Overview
Menu

Security Protection-related Queries

What Security Features Does EdgeOne Have?

EdgeOne provides reverse proxy and protocol-specific security protection for Web application services and TCP/UDP application services.
Access Service Type
(L7 CC Attack Protection)
L4 Proxy (TCP/UDP Application Service)
1
-
-
-
L7 Zone(Web Application Service)
1
2
Note:

Note 1
: Default platform-level protection is provided. If you have specific protection capacity requirements, please use Exclusive DDoS Protection Usage.

Note 2
: Bot Management subscription is required; see Billing Overview (New Version).

I've already configured a Web Application Firewall (WAF) on my origin server. Do I need to use EdgeOne security protection?

EdgeOne aims to provide integrated acceleration and security capabilities. Therefore, when you connect your application and services to EdgeOne, EdgeOne starts providing protection services. In addition to the protection already in place on your origin server, EdgeOne offers:
Distributed Security Protection: Provides protection resources distributed in multiple independent cleansing centers worldwide, offering efficient redundancy and disaster recovery through a distributed access architecture.
Protection Capability for Cached Resources: Can simultaneously check requests accessing cached resources. The usage of security policies intercepted by EdgeOne is not billed, reducing unnecessary content delivery costs.
Threat Recognition Closest to the Client: EdgeOne is typically accessed directly by clients, enabling collection and analysis of L4 connection session information from clients, assisting in identifying malicious access.
Compatibility with Your Origin Server Security Policies: Supports marking of origin-pull requests 3 allowing further analysis of requests at the origin server.
Note:
Note 3
: You need to subscribe to and enable Bot Management. Bot Management includes identification headers in origin-pull requests to assist in further analysis.

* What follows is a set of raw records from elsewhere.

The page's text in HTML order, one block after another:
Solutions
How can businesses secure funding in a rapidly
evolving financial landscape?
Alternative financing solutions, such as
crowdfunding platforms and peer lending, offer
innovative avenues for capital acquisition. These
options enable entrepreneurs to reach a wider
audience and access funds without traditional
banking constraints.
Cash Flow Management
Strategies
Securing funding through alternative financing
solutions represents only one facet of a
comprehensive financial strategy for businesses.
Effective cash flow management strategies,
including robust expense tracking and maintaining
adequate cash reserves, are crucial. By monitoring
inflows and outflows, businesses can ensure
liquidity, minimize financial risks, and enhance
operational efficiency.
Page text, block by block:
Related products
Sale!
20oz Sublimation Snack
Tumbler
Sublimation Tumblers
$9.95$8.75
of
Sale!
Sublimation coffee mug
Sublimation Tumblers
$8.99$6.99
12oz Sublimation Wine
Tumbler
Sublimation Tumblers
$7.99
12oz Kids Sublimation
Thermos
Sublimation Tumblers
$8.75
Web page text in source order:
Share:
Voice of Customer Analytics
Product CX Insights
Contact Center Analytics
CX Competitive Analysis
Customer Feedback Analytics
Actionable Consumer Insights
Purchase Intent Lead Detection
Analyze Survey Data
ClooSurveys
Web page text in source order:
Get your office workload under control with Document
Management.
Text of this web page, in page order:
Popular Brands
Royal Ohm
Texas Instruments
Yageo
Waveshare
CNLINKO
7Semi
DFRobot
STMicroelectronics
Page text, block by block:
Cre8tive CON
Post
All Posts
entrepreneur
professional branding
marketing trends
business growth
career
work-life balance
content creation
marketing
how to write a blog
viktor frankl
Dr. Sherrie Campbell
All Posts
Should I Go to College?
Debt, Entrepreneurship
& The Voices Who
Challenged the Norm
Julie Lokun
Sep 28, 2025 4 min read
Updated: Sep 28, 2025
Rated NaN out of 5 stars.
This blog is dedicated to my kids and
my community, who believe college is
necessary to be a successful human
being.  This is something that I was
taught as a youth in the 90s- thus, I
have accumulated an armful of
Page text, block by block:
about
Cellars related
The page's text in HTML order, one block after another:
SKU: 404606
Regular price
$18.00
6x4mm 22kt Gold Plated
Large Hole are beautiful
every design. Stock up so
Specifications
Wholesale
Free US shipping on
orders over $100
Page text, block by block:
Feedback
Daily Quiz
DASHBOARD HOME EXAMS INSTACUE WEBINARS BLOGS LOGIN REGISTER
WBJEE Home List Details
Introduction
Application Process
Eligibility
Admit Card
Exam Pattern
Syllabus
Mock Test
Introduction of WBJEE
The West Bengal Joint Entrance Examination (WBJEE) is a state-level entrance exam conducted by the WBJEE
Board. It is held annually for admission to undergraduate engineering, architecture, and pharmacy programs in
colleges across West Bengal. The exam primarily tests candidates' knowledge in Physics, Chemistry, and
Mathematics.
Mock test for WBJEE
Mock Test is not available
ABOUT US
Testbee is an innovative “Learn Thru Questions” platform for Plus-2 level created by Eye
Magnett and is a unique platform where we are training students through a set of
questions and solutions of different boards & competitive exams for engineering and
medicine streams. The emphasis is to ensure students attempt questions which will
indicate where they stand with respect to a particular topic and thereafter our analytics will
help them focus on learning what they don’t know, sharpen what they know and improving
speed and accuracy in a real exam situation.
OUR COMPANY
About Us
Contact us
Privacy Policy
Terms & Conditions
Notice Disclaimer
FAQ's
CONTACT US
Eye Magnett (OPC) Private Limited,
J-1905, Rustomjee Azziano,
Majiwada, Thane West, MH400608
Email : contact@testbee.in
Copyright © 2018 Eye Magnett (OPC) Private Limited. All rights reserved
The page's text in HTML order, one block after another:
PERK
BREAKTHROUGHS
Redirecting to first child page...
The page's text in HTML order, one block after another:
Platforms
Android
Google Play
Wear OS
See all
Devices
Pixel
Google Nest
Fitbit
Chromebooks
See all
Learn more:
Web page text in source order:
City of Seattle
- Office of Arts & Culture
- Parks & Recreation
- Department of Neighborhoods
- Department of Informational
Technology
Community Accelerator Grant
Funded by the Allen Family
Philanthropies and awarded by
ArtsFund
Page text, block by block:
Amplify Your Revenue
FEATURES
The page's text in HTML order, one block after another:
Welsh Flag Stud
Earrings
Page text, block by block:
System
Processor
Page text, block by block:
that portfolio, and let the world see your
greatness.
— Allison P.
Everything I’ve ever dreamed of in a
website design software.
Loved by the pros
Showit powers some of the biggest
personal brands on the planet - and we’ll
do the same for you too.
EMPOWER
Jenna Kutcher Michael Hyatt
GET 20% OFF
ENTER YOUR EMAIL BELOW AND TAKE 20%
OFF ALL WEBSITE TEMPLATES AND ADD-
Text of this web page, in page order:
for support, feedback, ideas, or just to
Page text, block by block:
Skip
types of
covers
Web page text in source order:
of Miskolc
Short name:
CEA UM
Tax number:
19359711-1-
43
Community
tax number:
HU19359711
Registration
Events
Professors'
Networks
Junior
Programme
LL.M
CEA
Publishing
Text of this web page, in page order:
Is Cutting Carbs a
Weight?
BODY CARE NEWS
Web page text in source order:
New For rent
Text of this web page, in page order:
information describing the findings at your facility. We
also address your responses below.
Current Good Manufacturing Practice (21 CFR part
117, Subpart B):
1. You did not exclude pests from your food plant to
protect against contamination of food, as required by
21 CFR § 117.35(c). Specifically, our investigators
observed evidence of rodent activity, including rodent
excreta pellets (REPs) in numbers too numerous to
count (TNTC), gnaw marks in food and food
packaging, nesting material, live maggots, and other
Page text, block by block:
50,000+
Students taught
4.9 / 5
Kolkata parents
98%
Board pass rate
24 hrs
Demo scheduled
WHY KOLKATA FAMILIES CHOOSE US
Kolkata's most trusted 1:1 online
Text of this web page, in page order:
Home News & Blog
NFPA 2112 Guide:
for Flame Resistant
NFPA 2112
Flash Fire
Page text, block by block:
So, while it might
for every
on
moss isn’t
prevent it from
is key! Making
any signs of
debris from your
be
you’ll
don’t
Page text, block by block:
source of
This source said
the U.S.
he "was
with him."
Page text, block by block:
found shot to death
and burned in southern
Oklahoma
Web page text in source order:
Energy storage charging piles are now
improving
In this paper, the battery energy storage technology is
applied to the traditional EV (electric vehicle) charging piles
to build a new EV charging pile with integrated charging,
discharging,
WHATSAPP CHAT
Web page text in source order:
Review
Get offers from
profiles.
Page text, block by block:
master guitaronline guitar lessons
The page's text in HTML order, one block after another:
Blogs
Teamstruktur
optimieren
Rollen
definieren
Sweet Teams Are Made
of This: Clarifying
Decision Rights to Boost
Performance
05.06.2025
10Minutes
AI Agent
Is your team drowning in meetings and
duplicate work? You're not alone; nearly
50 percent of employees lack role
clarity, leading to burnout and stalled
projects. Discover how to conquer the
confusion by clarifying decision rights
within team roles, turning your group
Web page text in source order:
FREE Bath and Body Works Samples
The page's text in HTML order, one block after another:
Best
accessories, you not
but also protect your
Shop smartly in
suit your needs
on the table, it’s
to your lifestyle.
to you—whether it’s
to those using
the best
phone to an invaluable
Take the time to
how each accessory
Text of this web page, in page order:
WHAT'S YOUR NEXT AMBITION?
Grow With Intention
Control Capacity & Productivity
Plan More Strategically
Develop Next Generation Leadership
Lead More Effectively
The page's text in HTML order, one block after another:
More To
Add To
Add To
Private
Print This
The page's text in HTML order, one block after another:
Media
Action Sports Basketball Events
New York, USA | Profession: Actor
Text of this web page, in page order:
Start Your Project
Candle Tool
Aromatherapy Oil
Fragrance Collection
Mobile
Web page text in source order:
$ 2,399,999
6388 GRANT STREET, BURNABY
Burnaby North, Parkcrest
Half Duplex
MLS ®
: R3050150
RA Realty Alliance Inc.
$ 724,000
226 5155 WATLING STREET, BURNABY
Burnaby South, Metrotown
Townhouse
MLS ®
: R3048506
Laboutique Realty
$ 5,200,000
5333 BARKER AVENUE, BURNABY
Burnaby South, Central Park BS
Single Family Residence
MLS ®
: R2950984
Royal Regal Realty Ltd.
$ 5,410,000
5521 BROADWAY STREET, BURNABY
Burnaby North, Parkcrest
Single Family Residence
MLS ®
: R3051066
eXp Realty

How to configure IP blocklists/allowlists? Can I configure network segment blocklists/allowlists?

If you need to configure an IP blocklist (i.e., block specified client IPs), you can configure the Basic Access Control in Custom Rules, select Client IP Control, configure the list of IPs to be blocked, and choose the blocking method.

If you need to configure an IP allowlist (i.e., allow specified client IPs), you can use Exception Rules, select the Client IP matching condition, and choose the security modules to be skipped.
Note:
The application scenarios for an IP allowlist may vary:
(1) Allow specified client IPs to pass. In this scenario, configure Exception Rules to skip specified security modules.
(2) Only allow specified client IPs to access. In this scenario, configure Basic Access Control rules in Custom Rules to block client IPs not in the specified list.

How to configure region blocking? How to block access from regions outside the Chinese mainland?

You can use Basic Access Control in Custom Rules, select Regional Control, configure the list of client regions to be blocked, and choose the blocking method. If you need to block access from regions outside the Chinese mainland, select the Region Mismatch, match the content to Chinese mainland region, and choose the blocking method.

How to configure Hotlink Protection? How to allow access only from this domain and specified domains?

Hotlink protection is mainly used to prevent static resources from being loaded by external website pages.

Common Hotlink Protection Techniques

The basic hotlink protection policy judges whether the request comes from page loading through the Referer header, intercepting requests for resources referenced by external sites and requests not accessed directly through page loading (example: directly accessing static resources by entering the URL in the browser). You can use Basic Access Control in Custom Rules to block requests with a Referer header not in the specified domain list.


Further Validation of Data Access Security

Using HTTP header fields can address common hotlinking scenarios, but malicious requests can still generate legitimate HTTP requests through technical means to obtain site resources. To further improve the security of resource access, you can dynamically generate URLs with time-sensitive random signatures. Before providing access to resources, verify the legality and validity of the signature to identify whether the request has permission to access resources. EdgeOne's Rule Engine offers Token Authentication options, assisting in generating signed URLs and providing a signature verification mechanism. You can also use EDGE-FUNCTION to implement custom dynamic access authentication.

What is "Monitor," and does the "Monitor" action involve interception?

The "Monitor" action only logs information and does not intercept requests. This is helpful for evaluating policies, as rules set to "Monitor" won't impact your business. Therefore, you can assess the impact on normal business and evaluate matching situations with malicious requests by checking the logs. This helps determine whether to enable interception. See Actions for more details.

What is "JavaScript Challenge," and what impact does the "JavaScript Challenge" action have on business?

The "JavaScript Challenge" action responds with a page that verifies whether the requesting client supports Cookie and JavaScript runtime environments. Browsers that meet the verification conditions can proceed with access, while other tools (example, cURL) will be intercepted. This method helps identify some non-browser tools.
Note:
APIs cannot handle JavaScript challenges and will be intercepted by the "JavaScript Challenge" action.